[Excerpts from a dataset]
►

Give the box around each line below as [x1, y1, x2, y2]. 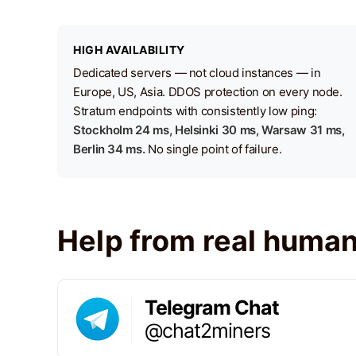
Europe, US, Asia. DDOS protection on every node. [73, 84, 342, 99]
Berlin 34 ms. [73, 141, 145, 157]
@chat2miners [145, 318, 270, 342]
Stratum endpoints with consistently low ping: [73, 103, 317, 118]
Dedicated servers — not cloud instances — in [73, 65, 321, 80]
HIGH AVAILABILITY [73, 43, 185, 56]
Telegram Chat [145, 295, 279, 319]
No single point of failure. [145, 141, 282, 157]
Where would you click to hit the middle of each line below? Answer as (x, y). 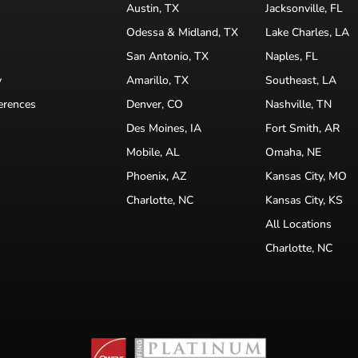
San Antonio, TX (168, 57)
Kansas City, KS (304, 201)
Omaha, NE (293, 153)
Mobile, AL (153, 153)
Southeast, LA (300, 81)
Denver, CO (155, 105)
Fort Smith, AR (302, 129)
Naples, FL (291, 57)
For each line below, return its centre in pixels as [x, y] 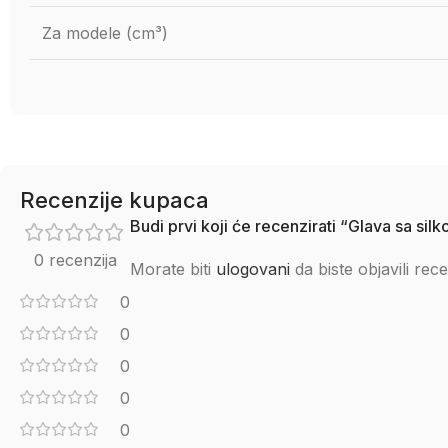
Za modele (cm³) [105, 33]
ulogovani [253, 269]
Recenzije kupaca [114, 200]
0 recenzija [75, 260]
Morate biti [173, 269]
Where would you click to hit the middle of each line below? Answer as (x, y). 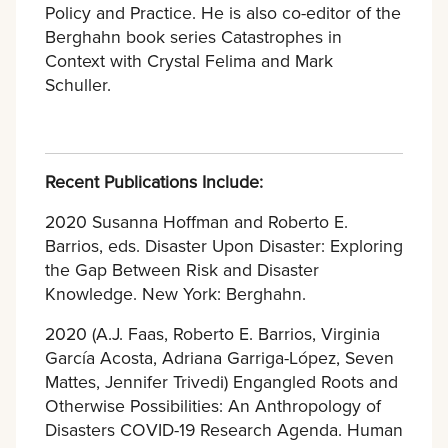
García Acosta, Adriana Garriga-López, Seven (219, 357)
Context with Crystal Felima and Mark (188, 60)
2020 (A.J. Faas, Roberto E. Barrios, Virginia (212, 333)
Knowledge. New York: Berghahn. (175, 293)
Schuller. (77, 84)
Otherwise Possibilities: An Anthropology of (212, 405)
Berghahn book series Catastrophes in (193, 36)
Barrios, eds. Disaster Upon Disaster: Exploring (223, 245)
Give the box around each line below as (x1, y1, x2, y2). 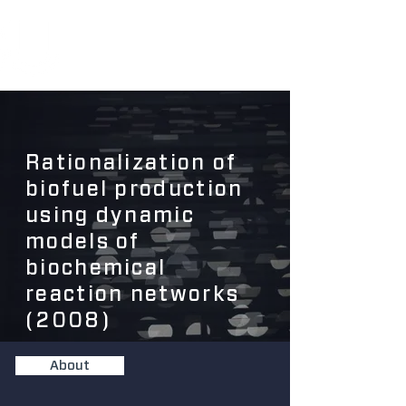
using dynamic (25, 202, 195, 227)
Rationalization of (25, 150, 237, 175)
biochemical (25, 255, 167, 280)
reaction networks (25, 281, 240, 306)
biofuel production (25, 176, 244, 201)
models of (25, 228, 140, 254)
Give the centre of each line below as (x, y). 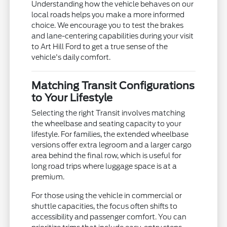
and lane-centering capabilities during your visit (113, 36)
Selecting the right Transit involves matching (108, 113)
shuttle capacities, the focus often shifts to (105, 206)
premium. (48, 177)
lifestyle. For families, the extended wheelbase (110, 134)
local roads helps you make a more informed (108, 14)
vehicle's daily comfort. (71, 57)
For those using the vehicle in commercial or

◄

Each line from the one that contains "0 recenzija [75, 260]" down to the one that contains "Context with Crystal" is to be returned exactly as it stands above, both ends included, with pictures removed.

__Solved problem__.
0 recenzija [75, 260]
Morate biti [173, 269]
Where would you click to hit the middle of each line below? Answer as (x, y). 
García Acosta, Adriana Garriga-López, Seven (219, 357)
Context with Crystal Felima and Mark (188, 60)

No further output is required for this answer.